§ **Work item**
Repeat each record exactly. Any picture gets left out.

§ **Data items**
....................

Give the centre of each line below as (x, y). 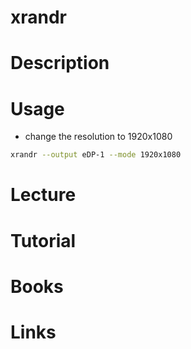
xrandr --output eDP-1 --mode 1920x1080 (96, 155)
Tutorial (43, 240)
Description (60, 63)
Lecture (43, 195)
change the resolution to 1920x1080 (98, 137)
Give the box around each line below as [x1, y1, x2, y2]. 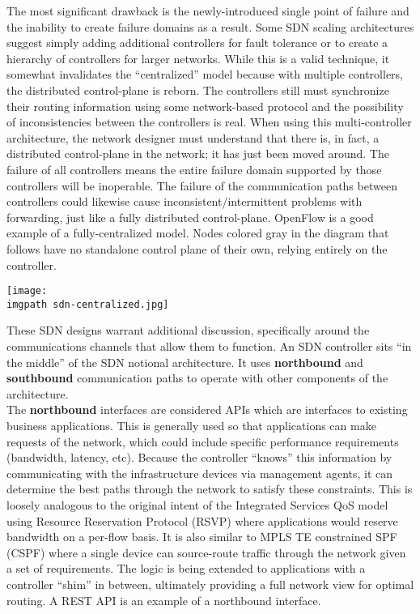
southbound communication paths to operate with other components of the [6, 369, 388, 386]
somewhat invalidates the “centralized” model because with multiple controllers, [6, 66, 403, 83]
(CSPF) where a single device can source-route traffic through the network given [6, 544, 406, 561]
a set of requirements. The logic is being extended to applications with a [6, 560, 366, 577]
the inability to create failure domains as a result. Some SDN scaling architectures [6, 18, 414, 35]
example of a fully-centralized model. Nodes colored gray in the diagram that [6, 224, 389, 241]
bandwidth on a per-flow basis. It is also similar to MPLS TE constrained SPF [6, 528, 397, 545]
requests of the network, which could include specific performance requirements [6, 433, 399, 450]
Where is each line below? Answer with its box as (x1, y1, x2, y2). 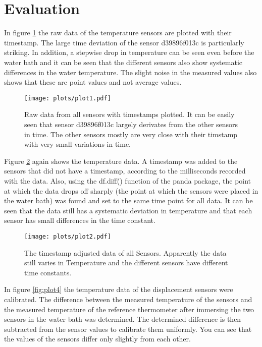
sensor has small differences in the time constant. (4, 215, 155, 225)
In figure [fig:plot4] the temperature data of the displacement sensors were (4, 284, 233, 295)
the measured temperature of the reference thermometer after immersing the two (4, 304, 254, 314)
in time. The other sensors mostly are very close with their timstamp (24, 129, 238, 139)
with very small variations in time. (24, 139, 131, 149)
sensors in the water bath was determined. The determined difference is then (4, 314, 241, 324)
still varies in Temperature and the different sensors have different (24, 257, 228, 268)
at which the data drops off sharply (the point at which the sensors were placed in (4, 185, 258, 196)
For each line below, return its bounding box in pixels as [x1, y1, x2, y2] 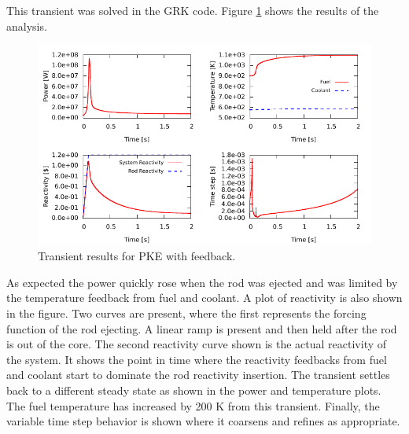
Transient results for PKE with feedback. [38, 248, 236, 264]
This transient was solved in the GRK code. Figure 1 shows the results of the [6, 2, 379, 18]
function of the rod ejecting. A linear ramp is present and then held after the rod [6, 320, 397, 337]
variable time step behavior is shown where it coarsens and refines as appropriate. [6, 413, 400, 429]
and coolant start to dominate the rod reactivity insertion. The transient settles [6, 366, 390, 383]
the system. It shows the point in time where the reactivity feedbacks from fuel [6, 351, 387, 367]
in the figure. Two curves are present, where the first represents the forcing [6, 304, 367, 321]
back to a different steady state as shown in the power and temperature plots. [6, 381, 381, 398]
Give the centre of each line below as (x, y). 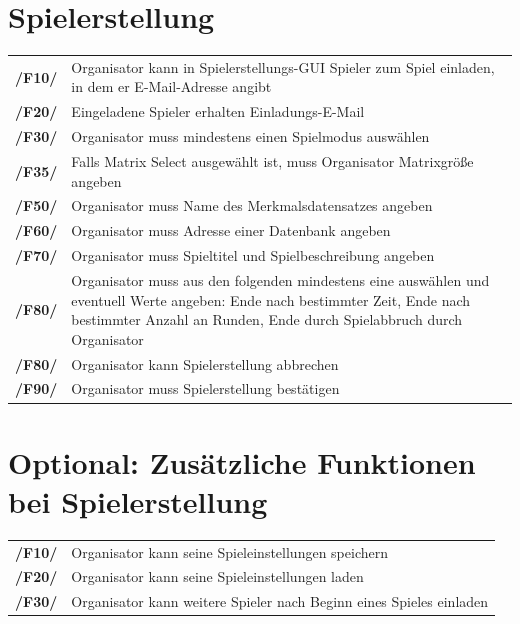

....................

§ **Response to this task**
Give the centre of each line below as (x, y). 
xrandr --output eDP-1 --mode 1920x1080 (96, 155)
Tutorial (43, 240)
Description (60, 63)
Lecture (43, 195)
change the resolution to 1920x1080 (98, 137)
Give the box around each line below as [x1, y1, x2, y2]. 
southbound communication paths to operate with other components of the [6, 369, 388, 386]
somewhat invalidates the “centralized” model because with multiple controllers, [6, 66, 403, 83]
(CSPF) where a single device can source-route traffic through the network given [6, 544, 406, 561]
a set of requirements. The logic is being extended to applications with a [6, 560, 366, 577]
the inability to create failure domains as a result. Some SDN scaling architectures [6, 18, 414, 35]
example of a fully-centralized model. Nodes colored gray in the diagram that [6, 224, 389, 241]
bandwidth on a per-flow basis. It is also similar to MPLS TE constrained SPF [6, 528, 397, 545]
requests of the network, which could include specific performance requirements [6, 433, 399, 450]
Where is each line below? Answer with its box as (x1, y1, x2, y2). 
sensor has small differences in the time constant. (4, 215, 155, 225)
In figure [fig:plot4] the temperature data of the displacement sensors were (4, 284, 233, 295)
the measured temperature of the reference thermometer after immersing the two (4, 304, 254, 314)
in time. The other sensors mostly are very close with their timstamp (24, 129, 238, 139)
with very small variations in time. (24, 139, 131, 149)
sensors in the water bath was determined. The determined difference is then (4, 314, 241, 324)
still varies in Temperature and the different sensors have different (24, 257, 228, 268)
at which the data drops off sharply (the point at which the sensors were placed in (4, 185, 258, 196)
For each line below, return its bounding box in pixels as [x1, y1, x2, y2] 
Transient results for PKE with feedback. [38, 248, 236, 264]
This transient was solved in the GRK code. Figure 1 shows the results of the [6, 2, 379, 18]
function of the rod ejecting. A linear ramp is present and then held after the rod [6, 320, 397, 337]
variable time step behavior is shown where it coarsens and refines as appropriate. [6, 413, 400, 429]
and coolant start to dominate the rod reactivity insertion. The transient settles [6, 366, 390, 383]
the system. It shows the point in time where the reactivity feedbacks from fuel [6, 351, 387, 367]
in the figure. Two curves are present, where the first represents the forcing [6, 304, 367, 321]
back to a different steady state as shown in the power and temperature plots. [6, 381, 381, 398]
Give the centre of each line below as (x, y). 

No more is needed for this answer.